The majority of children with febrile seizures have rectal temperatures
greater than 102 degrees F. Most febrile seizures occur during the first
day of a child's fever.                
Children prone to febrile seizures are not considered to have epilepsy,
since epilepsy is characterized by recurrent seizures that are not
triggered by fever.                
How common are febrile seizures?                

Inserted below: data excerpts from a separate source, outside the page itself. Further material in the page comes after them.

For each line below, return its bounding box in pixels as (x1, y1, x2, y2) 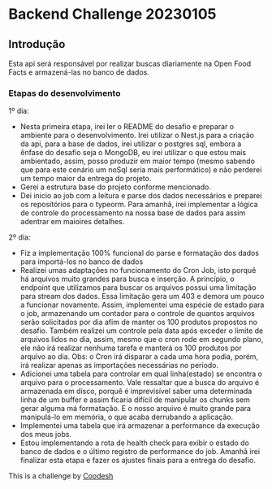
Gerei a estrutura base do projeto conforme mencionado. (19, 182, 211, 192)
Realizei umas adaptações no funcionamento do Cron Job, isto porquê (19, 266, 257, 275)
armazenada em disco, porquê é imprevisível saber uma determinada (19, 387, 253, 396)
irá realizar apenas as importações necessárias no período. (19, 361, 219, 370)
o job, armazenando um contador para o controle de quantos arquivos (19, 309, 256, 318)
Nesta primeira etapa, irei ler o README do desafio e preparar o (19, 122, 234, 132)
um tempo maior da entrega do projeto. (19, 174, 152, 184)
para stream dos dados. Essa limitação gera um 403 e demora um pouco (19, 292, 265, 301)
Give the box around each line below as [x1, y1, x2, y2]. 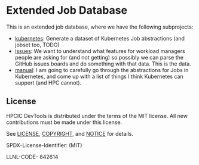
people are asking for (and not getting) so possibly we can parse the [14, 54, 184, 61]
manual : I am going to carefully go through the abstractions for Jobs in [14, 66, 189, 73]
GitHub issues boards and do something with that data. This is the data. [14, 60, 191, 67]
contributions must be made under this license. [6, 119, 123, 126]
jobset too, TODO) [14, 41, 60, 48]
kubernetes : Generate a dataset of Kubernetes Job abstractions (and [14, 35, 185, 42]
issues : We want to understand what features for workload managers [14, 47, 185, 54]
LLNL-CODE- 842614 [6, 153, 59, 160]
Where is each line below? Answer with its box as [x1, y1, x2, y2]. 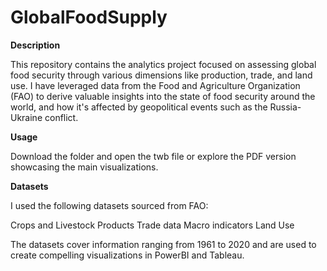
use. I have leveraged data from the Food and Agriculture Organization [10, 79, 301, 91]
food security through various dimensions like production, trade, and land [10, 69, 313, 81]
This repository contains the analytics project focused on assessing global [10, 58, 317, 70]
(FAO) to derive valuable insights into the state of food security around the [10, 90, 316, 102]
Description [10, 39, 61, 51]
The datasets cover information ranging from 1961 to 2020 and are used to [10, 238, 317, 250]
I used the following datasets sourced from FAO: [10, 199, 209, 211]
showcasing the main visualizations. [10, 161, 159, 173]
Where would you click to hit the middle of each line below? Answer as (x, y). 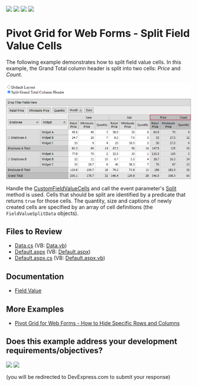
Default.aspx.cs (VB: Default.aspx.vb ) (60, 258)
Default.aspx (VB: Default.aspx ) (52, 252)
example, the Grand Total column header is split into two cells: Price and (93, 68)
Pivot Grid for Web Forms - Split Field (98, 34)
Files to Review (34, 231)
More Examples (35, 309)
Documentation (35, 276)
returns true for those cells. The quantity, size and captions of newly (89, 201)
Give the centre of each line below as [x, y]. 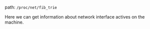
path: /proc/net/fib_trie [31, 7]
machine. [14, 22]
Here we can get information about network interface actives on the [75, 17]
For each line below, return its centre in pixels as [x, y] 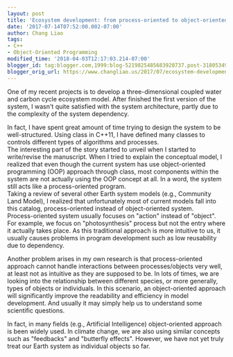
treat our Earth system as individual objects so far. [79, 346]
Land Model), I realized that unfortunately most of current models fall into [112, 201]
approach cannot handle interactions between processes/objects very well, [115, 266]
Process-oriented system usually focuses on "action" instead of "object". [112, 215]
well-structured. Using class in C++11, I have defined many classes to [106, 134]
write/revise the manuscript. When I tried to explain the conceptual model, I [115, 156]
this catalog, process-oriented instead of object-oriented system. [101, 208]
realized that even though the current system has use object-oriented [106, 164]

Approximately one in every 25 children will have at least one febrile
seizure, and more than one-third of these children will have additional
febrile seizures before they outgrow the tendency to have them. Febrile
seizures usually occur in children between the ages of 6 months and 5 years
and are particularly common in toddlers. Children rarely develop their
first febrile seizure before the age of 6 months or after 3 years of age.
The older a child is when the first febrile seizure occurs, the less likely
that child is to have more.                
What makes a child prone to recurrent febrile seizures?                
A few factors appear to boost a child's risk of having recurrent febrile
seizures, including young age (less than 15 months) during the first
seizure, frequent fevers, and having immediate family members with a
history of febrile seizures. If the seizure occurs soon after a fever has
begun or when the temperature is relatively low, the risk of recurrence is
higher. A long initial febrile seizure does not substantially boost the
risk of recurrent febrile seizures, either brief or long.                
Are febrile seizures harmful?                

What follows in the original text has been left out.